In the Senate's oversight role, it conducted an extensive investigation of whether or not Mack received unlawful preferential treatment from the SEC and whether or not Aguirre was unlawfully fired as a result of objecting to this treatment. The Senate reviewed 10,000 pages of documents and held more than 30 witness interviews. Additionally, there were three hearings before the Senate Judiciary Committee in June, September and December 2006. The joint report was officially released August 3, 2007. The Senate found Aguirre to have been well regarded until he questioned the SEC's misconduct toward Mack, that Mack was treated preferentially and that Aguirre was illegally fired in retaliation.

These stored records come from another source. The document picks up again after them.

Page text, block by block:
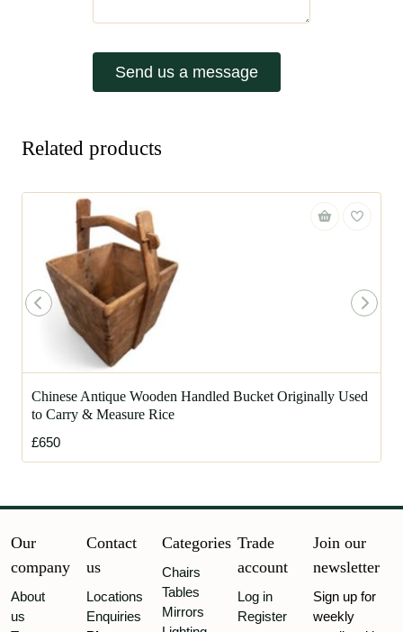
Send us a message
Related products
Chinese Antique Wooden Handled Bucket Originally Used
to Carry & Measure Rice
£650
Our
company
About
us
Contact
us
Locations
Enquiries
Categories
Chairs
Tables
Mirrors
Trade
account
Log in
Register
Join our
newsletter
Sign up for
weekly
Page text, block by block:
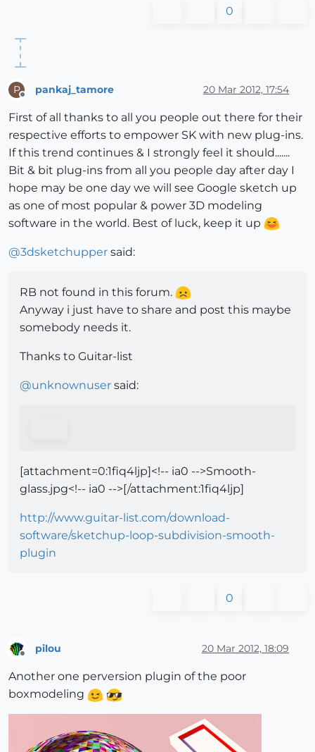
0
P pankaj_tamore 20 Mar 2012, 17:54
First of all thanks to all you people out there for their
respective efforts to empower SK with new plug-ins.
If this trend continues & I strongly feel it should.......
Bit & bit plug-ins from all you people day after day I
hope may be one day we will see Google sketch up
as one of most popular & power 3D modeling
software in the world. Best of luck, keep it up
@3dsketchupper said:
RB not found in this forum.
Anyway i just have to share and post this maybe
somebody needs it.
Thanks to Guitar-list
@unknownuser said:
[attachment=0:1fiq4ljp]<!-- ia0 -->Smooth-
glass.jpg<!-- ia0 -->[/attachment:1fiq4ljp]
http://www.guitar-list.com/download-
software/sketchup-loop-subdivision-smooth-
plugin
0
pilou 20 Mar 2012, 18:09
Another one perversion plugin of the poor
boxmodeling

=== Court vindication and settlement ===
Aguirre then sued the SEC under the Freedom of Information Act (FOIA) seeking documents related to his employment and discharge, as well as the SEC's investigation of Pequot and Mack. The SEC, claiming several exemptions under the law released redacted versions of the documents, thereby withholding information. They also failed to produce Aguirre's original personnel file. Aguirre alleged in his suit that the SEC had failed to conduct an adequate search for documents and he challenged the SEC's failure to produce his original personnel file, which contained records missing from the version given him. On April 28, 2008, the United States District Court for the District of Columbia, citing the Senate report extensively, ruled in his favor, forcing the SEC to turn over documents to Aguirre. The Court wrote of "the importance of understanding the dispute between the parties, as well as plaintiff's legal argument that the public interest in disclosure of the withheld records outweighs any privacy interest" under exemptions claimed by the SEC and relied heavily on the Senate report. It noted how the SEC resisted deposing Mack and didn't considering him a potential tipper until after a front-page article in The New York Times revealed the derailed investigation and then did not depose him until the statute of limitations for civil and criminal penalties had run out.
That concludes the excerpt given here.